The experiment used sterilized, artificial soils with controlled mineralogy and microbial inocula, which may limit generalization to field conditions. Root inputs were simulated via an artificial system, and Phase 2 input rates were at the high end of natural ranges, contributing to unusually large microbial biomass fractions of SOC. Aboveground inputs were individual compounds (glucose, cellobiose, xylan) rather than complex plant litters, which the authors note may obscure ecological dynamics observed in real ecosystems.
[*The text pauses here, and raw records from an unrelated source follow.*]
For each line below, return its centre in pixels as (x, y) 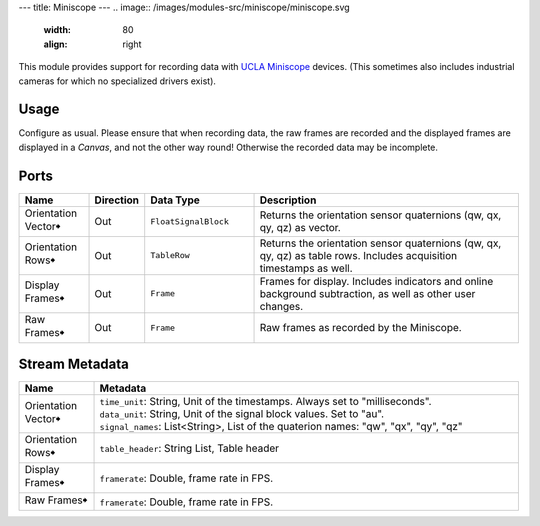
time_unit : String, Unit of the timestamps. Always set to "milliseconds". (265, 402)
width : (57, 30)
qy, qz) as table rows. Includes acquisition (358, 255)
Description (288, 200)
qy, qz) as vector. (300, 228)
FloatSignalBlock (189, 221)
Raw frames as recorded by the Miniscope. (360, 328)
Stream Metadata (73, 364)
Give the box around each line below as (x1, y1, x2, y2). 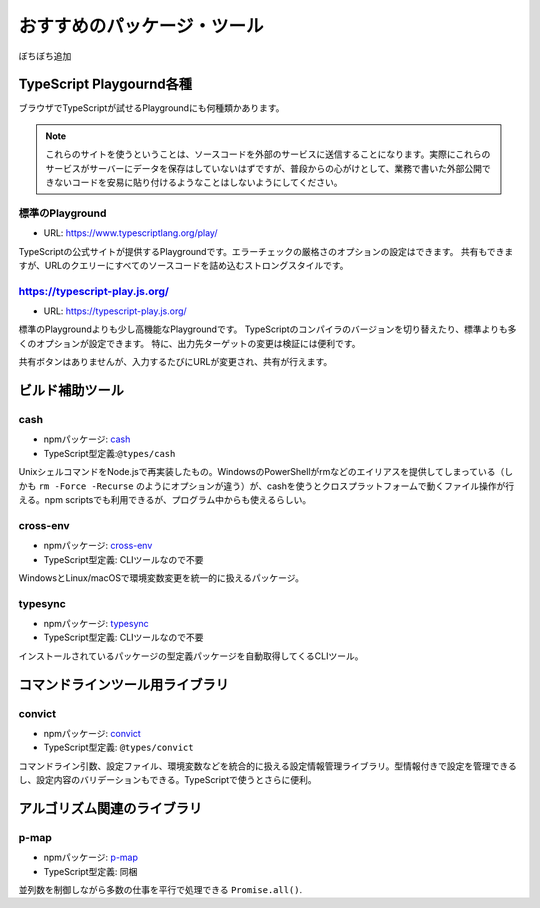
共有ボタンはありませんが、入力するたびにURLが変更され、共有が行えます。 (18, 356, 333, 368)
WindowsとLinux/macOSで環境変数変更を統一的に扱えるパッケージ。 (18, 571, 305, 584)
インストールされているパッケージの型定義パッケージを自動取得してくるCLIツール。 (18, 650, 364, 662)
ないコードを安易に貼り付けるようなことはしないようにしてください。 (53, 176, 343, 189)
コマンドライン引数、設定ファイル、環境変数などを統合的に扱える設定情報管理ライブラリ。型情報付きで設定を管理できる (18, 760, 517, 772)
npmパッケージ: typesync (43, 618, 149, 630)
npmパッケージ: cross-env (43, 540, 153, 552)
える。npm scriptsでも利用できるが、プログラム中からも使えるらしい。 (18, 493, 312, 505)
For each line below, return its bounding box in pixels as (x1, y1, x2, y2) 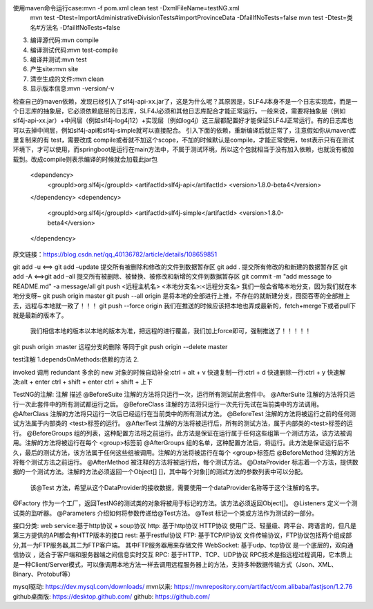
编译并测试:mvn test (30, 55, 87, 64)
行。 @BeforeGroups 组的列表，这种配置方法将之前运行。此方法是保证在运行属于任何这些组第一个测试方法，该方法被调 (12, 429, 352, 437)
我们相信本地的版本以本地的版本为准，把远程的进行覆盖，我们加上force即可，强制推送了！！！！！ (30, 327, 312, 335)
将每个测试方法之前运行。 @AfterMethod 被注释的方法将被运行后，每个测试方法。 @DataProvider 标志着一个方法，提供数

The simulated exudate solution did not include carboxyl/hydroxyl-rich compounds; inferred stabilization on goethite likely depended on microbially produced metabolites. Some calculations relied on assumptions: CUE estimation assumed no abiotic sorption of glucose, and mass-balance estimates of unprotected C and total C pools assumed closed systems with no C losses other than respiration.